A palavra-chave aqui é rastreabilidade. Sem documento que prove a origem e o destino do material, não há como demonstrar o cumprimento das metas.
É por isso que trabalhar com material reciclado rastreável deixa de ser detalhe e vira requisito. O que não é rastreável não conta para a meta.
PCR rastreável: como transformar a obrigação em vantagem competitiva?
O PCR rastreável, a resina reciclada pós-consumo com origem comprovada, é o que faz a empresa cumprir a meta de conteúdo reciclado e ainda comunicar isso ao mercado. A obrigação vira diferencial quando o material reciclado é confiável e documentado.
A meta de conteúdo reciclado empurra toda a cadeia a usar mais PCR. Quem já domina isso larga na frente.
Mas há um risco. Material reciclado mal controlado gera defeito, refugo e reclamação. Usar PCR sem qualidade destrói a economia da conformidade.
A vantagem aparece quando o PCR é rastreável e de qualidade. Ele cumpre a meta, reduz o risco legal e ainda vira argumento de venda e de marca.
Como o PCR rastreável vira vantagem:
- Cumpre a meta de conteúdo reciclado, com comprovação.
- Reduz o risco de multa e de responsabilização ambiental.
- Fortalece a marca junto a clientes e consumidores atentos ao ESG.
- Antecipa exigências futuras da regulamentação, incluindo o índice de reciclabilidade das embalagens.
Como a Procolor apoia quem usa material reciclado?
A Procolor ajuda quem precisa usar PCR a fazer isso com qualidade. Masterbatch e aditivos formulados para reciclados, controle de cor e dispersão, e aditivo dessecante para a umidade do reciclado, tudo para o conteúdo reciclado virar vantagem, e não defeito.
O que a Procolor faz no lado do material:
- Soluções para reciclados. A Procolor tem masterbatch e aditivos voltados a reciclados e PCR, que ajudam a manter cor e desempenho mesmo com material pós-consumo.
- Aditivo dessecante. Para a umidade típica do reciclado, o aditivo dessecante da Procolor reduz bolhas e vazios no processamento.
- Controle de cor e dispersão. Cor conferida por espectrofotômetro e dispersão controlada em laboratório mantêm a qualidade mesmo com PCR.
- Experiência e responsabilidade ambiental.
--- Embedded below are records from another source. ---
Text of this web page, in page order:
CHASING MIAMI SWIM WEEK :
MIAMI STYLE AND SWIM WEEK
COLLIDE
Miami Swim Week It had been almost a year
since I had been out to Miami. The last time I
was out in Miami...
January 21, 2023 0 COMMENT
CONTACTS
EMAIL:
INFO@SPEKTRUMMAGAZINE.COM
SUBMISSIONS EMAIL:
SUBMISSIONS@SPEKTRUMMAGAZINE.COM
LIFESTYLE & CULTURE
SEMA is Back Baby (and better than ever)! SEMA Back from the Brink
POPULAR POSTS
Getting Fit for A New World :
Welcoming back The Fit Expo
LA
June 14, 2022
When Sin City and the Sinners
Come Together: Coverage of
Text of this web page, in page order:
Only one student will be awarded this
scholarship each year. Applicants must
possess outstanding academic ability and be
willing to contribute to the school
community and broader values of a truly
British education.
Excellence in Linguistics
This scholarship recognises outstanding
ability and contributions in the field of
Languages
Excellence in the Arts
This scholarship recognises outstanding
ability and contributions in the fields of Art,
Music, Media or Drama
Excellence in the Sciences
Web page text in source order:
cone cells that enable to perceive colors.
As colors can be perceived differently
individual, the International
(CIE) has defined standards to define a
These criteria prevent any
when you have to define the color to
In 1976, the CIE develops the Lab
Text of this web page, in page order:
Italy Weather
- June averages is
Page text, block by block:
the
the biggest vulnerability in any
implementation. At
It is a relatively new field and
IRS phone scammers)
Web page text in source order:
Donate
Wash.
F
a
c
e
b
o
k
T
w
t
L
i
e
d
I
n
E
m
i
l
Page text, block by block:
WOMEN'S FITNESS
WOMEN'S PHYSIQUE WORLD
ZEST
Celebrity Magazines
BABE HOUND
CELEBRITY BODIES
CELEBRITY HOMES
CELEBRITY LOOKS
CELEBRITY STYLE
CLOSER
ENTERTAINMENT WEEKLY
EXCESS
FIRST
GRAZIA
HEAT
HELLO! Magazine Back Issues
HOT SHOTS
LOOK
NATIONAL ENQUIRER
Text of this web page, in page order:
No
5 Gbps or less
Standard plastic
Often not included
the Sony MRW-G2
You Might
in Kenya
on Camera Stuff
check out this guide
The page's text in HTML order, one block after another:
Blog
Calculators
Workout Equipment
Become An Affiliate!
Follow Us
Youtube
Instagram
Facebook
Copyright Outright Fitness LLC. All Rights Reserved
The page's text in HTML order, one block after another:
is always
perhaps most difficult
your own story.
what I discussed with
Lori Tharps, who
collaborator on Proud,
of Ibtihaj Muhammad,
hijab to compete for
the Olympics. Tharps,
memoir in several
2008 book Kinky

Fundada em 1986, com certificação ISO 9001, a Procolor desenvolve soluções que apoiam o uso de material pós-consumo.
Importante: a Procolor atua no lado do material. As obrigações legais de logística reversa, as metas e a certificação devem ser tratadas com entidades gestoras autorizadas e com assessoria jurídica e ambiental.
Perguntas frequentes sobre o Decreto 12.688/2025
O que é o Decreto 12.688/2025?
É a norma federal de 21 de outubro de 2025 que institui o sistema obrigatório de logística reversa de embalagens de plástico no Brasil, regulamentando o art. 32, §1º, e o art. 33, §1º, da Lei 12.305/2010 (PNRS).
Minha empresa vende B2B. O decreto se aplica?
Pode se aplicar. Se o seu produto tem embalagem plástica que chega ao consumidor final e vira resíduo urbano, ele entra na lógica do decreto, mesmo em vendas B2B. Confirme com assessoria jurídica.
Quais são as metas do decreto?
Duas: um índice de recuperação, de 32% em 2026 a 50% em 2040, e um índice de conteúdo reciclado nas novas embalagens, de 22% em 2026 a 40% em 2040. Os percentuais já estão fixados nos Anexos I e II do próprio decreto.
Como comprovar o cumprimento?
Com rastreabilidade: notas fiscais eletrônicas, Manifesto de Transporte de Resíduos (MTR), certificados de destinação e relatório anual no SINIR.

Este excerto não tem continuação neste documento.